As it's getting closer to summer I am wanting to swap out my engine oil. The car is a 1965 GTO but I am not 100% sure the engine is original but I believe it's mostly stock (Screenshots attached). Currently the car runs fine but when it's cold my oil pressure will hover around 60psi regardless of whether I am at idle or driving 70mph on the freeway. If I go beyond 70+ it jumps up to 70psi. Once the car warms up it starts to drop back to around 30psi at idle and then increases about 10psi for every 10mph faster I go.

It can take a good 30+ minutes of driving before I see the change where the pressure starts to follow my speeding up or slowing down.
I'm also not sure that it's old school oil with Zinc as I had a shop replace the valley pan and they did an oil change with whatever shop oil they use but I am guessing 5W30 (without zinc).

I live in the San Fernando valley (Los Angeles) here in California so during the summer it can be 100deg+ on warm days and almost never drops below freezing. I believe the engine has flat-tappet cams so I am thinking I need a good oil with Zinc. What do you recommend I put in for the summer?

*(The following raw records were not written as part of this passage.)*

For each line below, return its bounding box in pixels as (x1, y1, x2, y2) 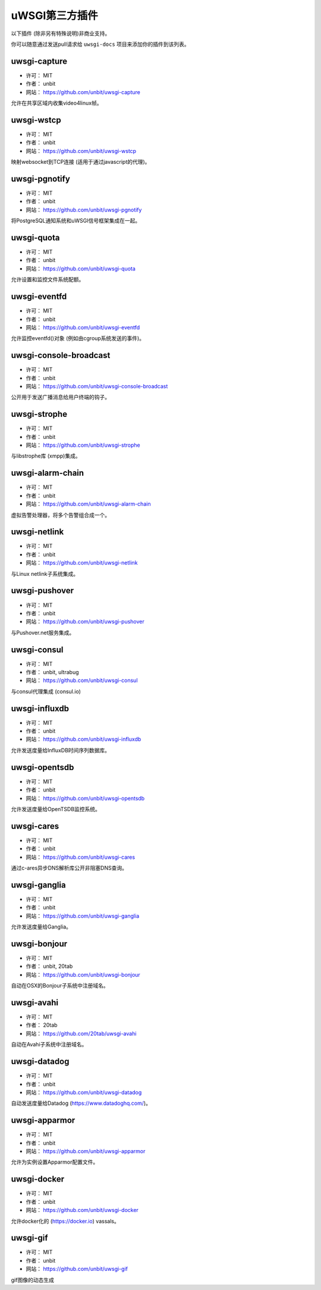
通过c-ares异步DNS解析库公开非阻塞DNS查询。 (11, 864, 128, 872)
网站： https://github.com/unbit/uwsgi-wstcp (26, 147, 137, 154)
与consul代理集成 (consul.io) (11, 688, 81, 695)
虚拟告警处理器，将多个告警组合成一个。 (11, 511, 110, 518)
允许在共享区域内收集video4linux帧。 (11, 99, 102, 107)
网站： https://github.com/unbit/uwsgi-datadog (26, 1089, 142, 1096)
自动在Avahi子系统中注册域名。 (11, 1041, 87, 1048)
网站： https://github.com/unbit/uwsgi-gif (26, 1266, 128, 1273)
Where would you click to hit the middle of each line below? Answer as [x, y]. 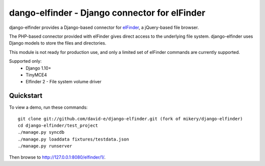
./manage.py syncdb [41, 132]
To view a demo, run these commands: [48, 107]
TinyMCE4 [36, 75]
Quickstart [26, 96]
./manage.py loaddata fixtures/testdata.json [74, 139]
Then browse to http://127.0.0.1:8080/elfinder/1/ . [57, 157]
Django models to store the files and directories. [58, 43]
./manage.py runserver [45, 146]
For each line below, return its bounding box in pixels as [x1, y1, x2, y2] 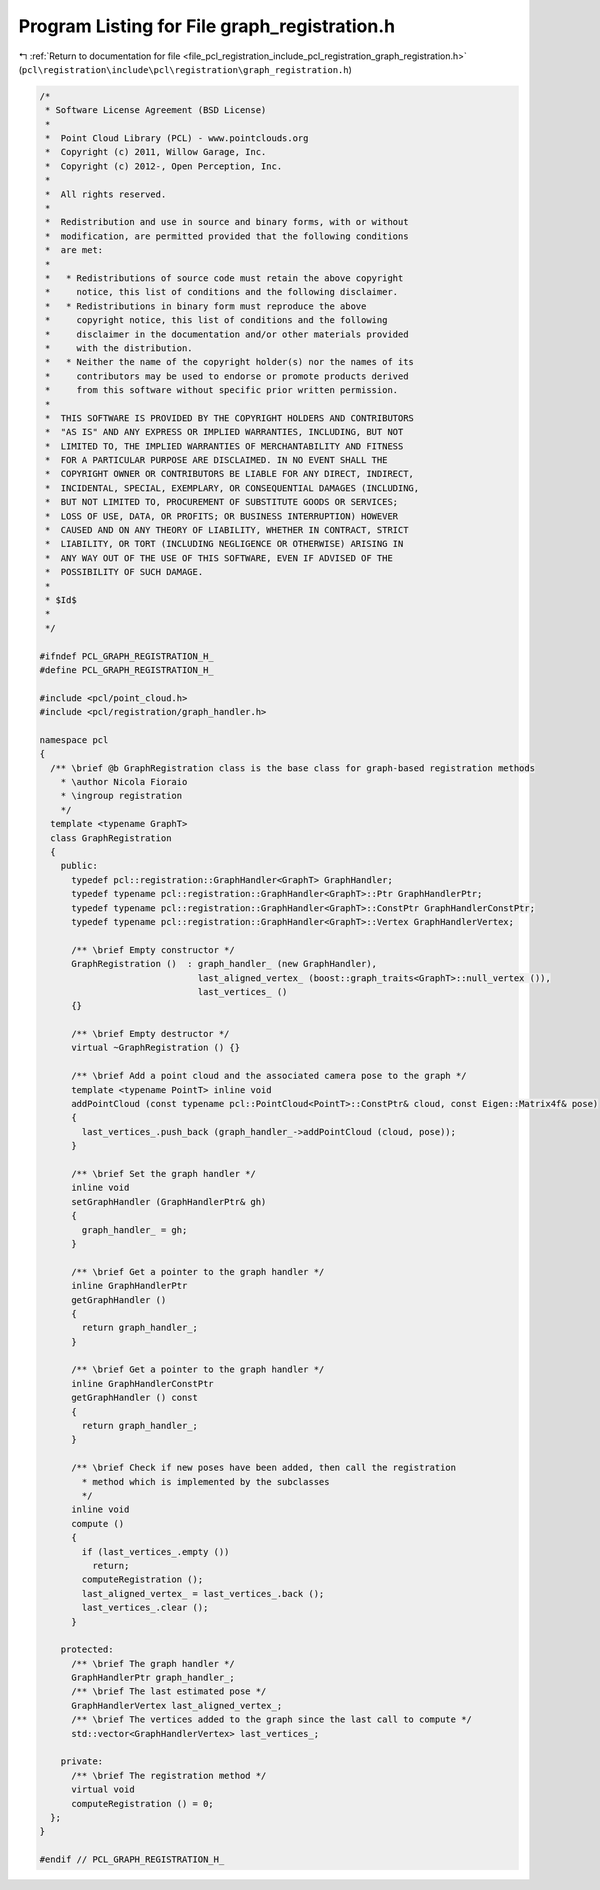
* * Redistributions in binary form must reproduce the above [45, 300, 367, 312]
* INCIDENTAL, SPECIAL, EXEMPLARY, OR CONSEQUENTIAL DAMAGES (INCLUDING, [45, 482, 420, 494]
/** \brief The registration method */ [71, 1770, 267, 1781]
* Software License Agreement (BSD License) [45, 105, 267, 116]
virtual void [71, 1784, 135, 1795]
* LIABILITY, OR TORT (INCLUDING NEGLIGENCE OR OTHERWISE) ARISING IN [45, 538, 404, 550]
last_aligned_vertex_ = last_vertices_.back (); [81, 1588, 325, 1599]
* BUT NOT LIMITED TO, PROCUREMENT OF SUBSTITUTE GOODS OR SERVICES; [45, 496, 399, 508]
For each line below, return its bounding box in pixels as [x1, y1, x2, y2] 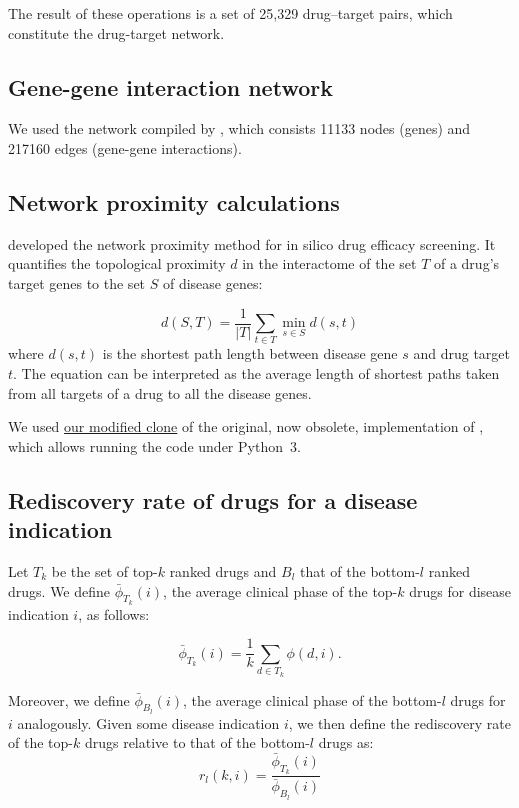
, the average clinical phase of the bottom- [182, 689, 442, 710]
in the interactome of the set [242, 253, 417, 274]
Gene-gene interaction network [8, 71, 333, 102]
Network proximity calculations [8, 186, 340, 217]
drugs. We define [8, 580, 111, 601]
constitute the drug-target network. [8, 22, 225, 43]
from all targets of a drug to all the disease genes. [8, 382, 312, 403]
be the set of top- [51, 560, 158, 581]

Engine Block Code Front: 530660 WA
Engine Block Code Back: 9778789
Intake Manifold Code: 9778816
Valve Code: 8775


----------



## bigD (Jul 21, 2016)

Everybody has their own idea about oil.

I live in Louisiana, which can also get hot in the summer. Don't have a street Pontiac, right now. I have Rotella T4 15w-40 in my 455 bracket engine. It supposedly still has a 1200 level of ZDDP in it. I use it because it's quite a bit cheaper than the HP brand oils, & they always have plenty at my local Wal Mart. 

When I take it to the track this summer, I'll probably also add a bottle of STP oil treatment. It makes the oil a little thicker & also adds a slight amount of ZDDP. 

https://www.walmart.com/ip/STP-Oil-...oatTw-bINb0rRIJ25VoGOf3_fvUs5DwxoCYCwQAvD_BwE

Back in the old days, I ran 50w Vavoline racing oil, plus a can of STP. I've always experienced the same as you, having high oil pressure, 'til the oil gets hot. That's just a fact of life. Oil is thicker when cold & thinner when hot.


----------



## geeteeohguy (Feb 2, 2008)

I'm in hot Fresno CA, and run Rotella 15/40 in my old flat tappet cars. Have for years. Never any issues.


----------



## brianz426 (Aug 20, 2014)

I agree, everyone does have their own idea about oil. You should be fine with any name brand oil that advertises high zinc (zddp) content. Either synthetic or dino oil. I like Amsoil Z-Rod which is designed for older cars. I strongly recommend not to add STP oil treatment or any other oil additives, they just aren’t necessary if you use a good quality oil to begin with. Here’s why, years ago I was adding STP to my Road Runner simply because my engine was tired and I fell for their claims. I was planning a rebuild and figured it would by me some time. About a year and two or three oil changes later and I decided to do the rebuild. When we disassembled the engine at my friends shop (who built race engines for a living) he immediately reprimanded me for using STP oil treatment. I was shocked and asked how he knew I was using it, then he proceeded to point out this gray clay like build up in the corners and galleys throughout the block and heads. Apparently it’s most common reaction is to turn into this gray substance that separates out of the oil and settles into all available corners. He told me it was a waste of money and never use it again. Imagine what could happen over time as this stuff builds up, especially to modern engines that tend to have tighter tolerances and smaller oil return passages.


----------